Robust domestic market growth to persist
Ipca Lab has one of the best franchise in domestic market. The company is a fully integrated pharmaceutical company with balanced focus at domestic and international market. Ipca has outperformed Indian Pharmaceutical Market (IPM) by ~600 bps, with a CAGR of ~20% over FY05-12. Traditionally, Ipca was a market leader in the therapeutic segments like Anti-malarial. But now, Ipca, with a market share of 1.7% and ~5000 market representatives(MR), thrives hard to out pace IPM each year in all possible chronic categories. We believe the companies' strategies like growing share of chronic therapeutic segments in revenue mix, focus on brand building and new launches along with expansion in the field force, will help Ipca to keep growth momentum upbeat.We expect 15% revenue CAGR over FY12-15 in domestic formulations.
Superior business mix bode well with the strategy of diversification
Ipca has a strong franchise in the Indian branded business coupled with high margin exports. The company derives 52% of the revenues from export market. It has built a strong international formulation business with presence in 110 countries across various geographies. Again, the mix in the export countries is also balanced with revenues from generic business in US, Europe and Africa and branded sales form emerging countries like Russia South/Central American and Western African countries. We believe this is a superior business mix in terms of margin and top line, which bodes well with the strategy of diversification.
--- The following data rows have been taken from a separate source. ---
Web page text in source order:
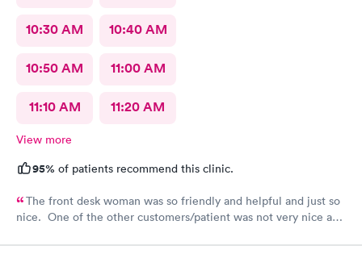
10:30 AM 10:40 AM
10:50 AM 11:00 AM
11:10 AM 11:20 AM
View more
95% of patients recommend this clinic.
The front desk woman was so friendly and helpful and just so
nice. One of the other customers/patient was not very nice and
Fawn was very thorough and seemed to really care to find a
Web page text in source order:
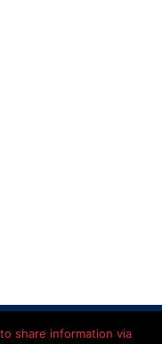
share information via
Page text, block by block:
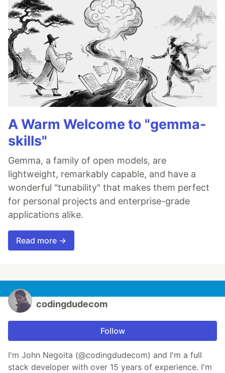
A Warm Welcome to "gemma-
skills"
Gemma, a family of open models, are
lightweight, remarkably capable, and have a
wonderful "tunability" that makes them perfect
for personal projects and enterprise-grade
applications alike.
Read more →
codingdudecom
Follow
I'm John Negoita (@codingdudecom) and I'm a full
stack developer with over 15 years of experience. I'm
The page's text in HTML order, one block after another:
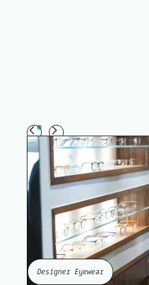
Designer Eyewear
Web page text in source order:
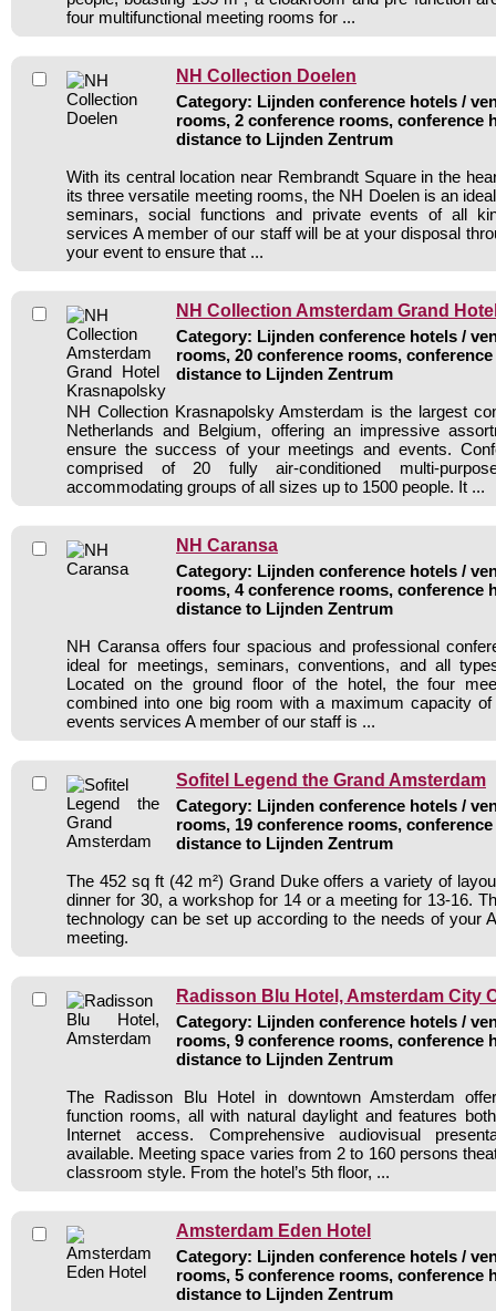
four multifunctional meeting rooms for ...
NH Collection Doelen
Category: Lijnden conference hotels /
rooms, 2 conference rooms, conference
distance to Lijnden Zentrum
With its central location near Rembrandt Square in the
its three versatile meeting rooms, the NH Doelen is an
seminars, social functions and private events of all
services A member of our staff will be at your disposal
your event to ensure that ...
NH Collection Amsterdam Grand
Category: Lijnden conference hotels /
rooms, 20 conference rooms,
distance to Lijnden Zentrum
NH Collection Krasnapolsky Amsterdam is the largest
Netherlands and Belgium, offering an impressive
ensure the success of your meetings and events.
comprised of 20 fully air-conditioned multi-
accommodating groups of all sizes up to 1500 people. It ...
NH Caransa
Category: Lijnden conference hotels /
rooms, 4 conference rooms, conference
distance to Lijnden Zentrum
NH Caransa offers four spacious and professional
ideal for meetings, seminars, conventions, and all
Located on the ground floor of the hotel, the four
combined into one big room with a maximum capacity of
events services A member of our staff is ...
Sofitel Legend the Grand Amsterdam
Category: Lijnden conference hotels /
rooms, 19 conference rooms,
distance to Lijnden Zentrum
The 452 sq ft (42 m²) Grand Duke offers a variety of
dinner for 30, a workshop for 14 or a meeting for 13-16.
technology can be set up according to the needs of your
meeting.
Radisson Blu Hotel, Amsterdam City
Category: Lijnden conference hotels /
rooms, 9 conference rooms, conference
distance to Lijnden Zentrum
The Radisson Blu Hotel in downtown Amsterdam
function rooms, all with natural daylight and features
Internet access. Comprehensive audiovisual
available. Meeting space varies from 2 to 160 persons
classroom style. From the hotel’s 5th floor, ...
Amsterdam Eden Hotel
Category: Lijnden conference hotels /
rooms, 5 conference rooms, conference
distance to Lijnden Zentrum
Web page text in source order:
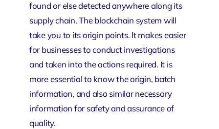
found or else detected anywhere along its
supply chain. The blockchain system will
take you to its origin points. It makes easier
for businesses to conduct investigations
and taken into the actions required. It is
more essential to know the origin, batch
information, and also similar necessary
information for safety and assurance of
quality.

Vertical integration at its best; operating leverage to flow in
IPCA is one of India's largest API producers with leadership in 15 APIs. IPCA's API basket bodes well for the company in terms of vertical integration benefit (~90% of the drugs are vertically integrated) along with revenues from outside sales. The company enjoys 50-70% market share in these APIs along with decent margins unlike peers. We believe growing business with vertical integration will help company to remain competitive in long run.
US business to aid in export growth
Ipca has been facing capacity issues for the last few quarters. Export business, which was restrained due to capacity constraint, now will flourish following the Indore SEZ approval. With Indore SEZ approval, we expect further enhancement in margins to 22.7% by FY14E. According to management, the full utilization of new capacity at Indore can add ~Rs4bn incremental annual sales. We expect Indore facility to contribute ~Rs750-1000mn of revenues by FY14.
Attractive valuations; Recommend BUY
Ipca has a strong franchise in Indian branded business (55% of total business) coupled with high margin exports. We estimate Revenue and PAT CAGR of 20% and 31% over FY12-14, respectively. We believe the valuations are still attractive at 11.3x FY14E EPS. We recommend BUY.